■ TASK ITEM
The expected output is exactly the lines below, starting at the line with "He treated me" and ending at the line with "informed of the progress of", both included; no other line belongs in it.

Excerpts from a dataset
========

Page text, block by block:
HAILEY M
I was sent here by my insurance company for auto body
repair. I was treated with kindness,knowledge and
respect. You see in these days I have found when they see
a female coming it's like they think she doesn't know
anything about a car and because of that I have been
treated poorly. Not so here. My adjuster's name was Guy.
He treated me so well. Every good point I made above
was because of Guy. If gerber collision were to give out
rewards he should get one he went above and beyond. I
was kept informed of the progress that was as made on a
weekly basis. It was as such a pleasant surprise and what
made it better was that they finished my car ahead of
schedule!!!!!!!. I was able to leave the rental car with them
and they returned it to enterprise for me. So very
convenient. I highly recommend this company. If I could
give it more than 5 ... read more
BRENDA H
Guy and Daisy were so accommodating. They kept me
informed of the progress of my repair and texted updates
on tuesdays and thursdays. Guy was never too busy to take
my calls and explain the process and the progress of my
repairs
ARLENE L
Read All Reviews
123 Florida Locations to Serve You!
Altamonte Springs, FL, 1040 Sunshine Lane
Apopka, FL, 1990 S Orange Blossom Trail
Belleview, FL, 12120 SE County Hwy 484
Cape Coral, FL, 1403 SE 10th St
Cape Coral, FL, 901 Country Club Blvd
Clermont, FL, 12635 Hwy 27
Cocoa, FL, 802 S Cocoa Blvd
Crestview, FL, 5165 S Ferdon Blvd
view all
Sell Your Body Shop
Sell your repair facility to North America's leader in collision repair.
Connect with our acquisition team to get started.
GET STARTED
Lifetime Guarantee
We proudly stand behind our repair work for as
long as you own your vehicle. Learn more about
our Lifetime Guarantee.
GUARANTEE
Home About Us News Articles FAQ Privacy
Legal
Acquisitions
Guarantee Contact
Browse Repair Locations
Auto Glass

========

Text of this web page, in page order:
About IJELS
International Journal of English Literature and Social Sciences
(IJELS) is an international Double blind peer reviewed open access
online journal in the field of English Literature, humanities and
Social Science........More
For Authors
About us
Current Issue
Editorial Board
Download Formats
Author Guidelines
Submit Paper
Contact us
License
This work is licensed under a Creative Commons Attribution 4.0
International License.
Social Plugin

========

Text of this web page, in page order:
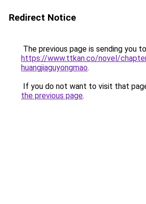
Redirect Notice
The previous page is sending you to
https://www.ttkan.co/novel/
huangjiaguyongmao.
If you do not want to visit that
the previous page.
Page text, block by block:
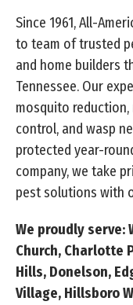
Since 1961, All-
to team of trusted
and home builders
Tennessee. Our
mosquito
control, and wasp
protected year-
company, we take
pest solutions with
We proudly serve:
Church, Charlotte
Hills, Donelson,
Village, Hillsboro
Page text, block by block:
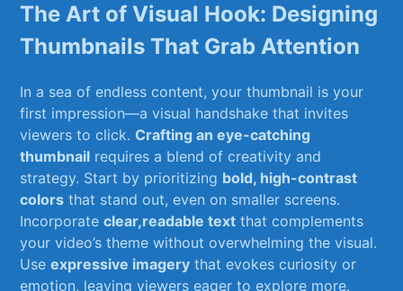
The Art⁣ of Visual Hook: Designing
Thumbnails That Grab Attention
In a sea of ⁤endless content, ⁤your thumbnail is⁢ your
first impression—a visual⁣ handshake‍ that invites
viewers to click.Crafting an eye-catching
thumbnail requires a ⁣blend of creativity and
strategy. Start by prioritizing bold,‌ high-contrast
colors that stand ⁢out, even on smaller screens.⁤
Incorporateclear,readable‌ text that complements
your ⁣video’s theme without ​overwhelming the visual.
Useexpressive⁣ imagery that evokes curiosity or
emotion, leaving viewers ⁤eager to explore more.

========

■ WRITTEN ANSWER
He treated me so well. Every good point I made above
was because of Guy. If gerber collision were to give out
rewards he should get one he went above and beyond. I
was kept informed of the progress that was as made on a
weekly basis. It was as such a pleasant surprise and what
made it better was that they finished my car ahead of
schedule!!!!!!!. I was able to leave the rental car with them
and they returned it to enterprise for me. So very
convenient. I highly recommend this company. If I could
give it more than 5 ... read more
BRENDA H
Guy and Daisy were so accommodating. They kept me
informed of the progress of my repair and texted updates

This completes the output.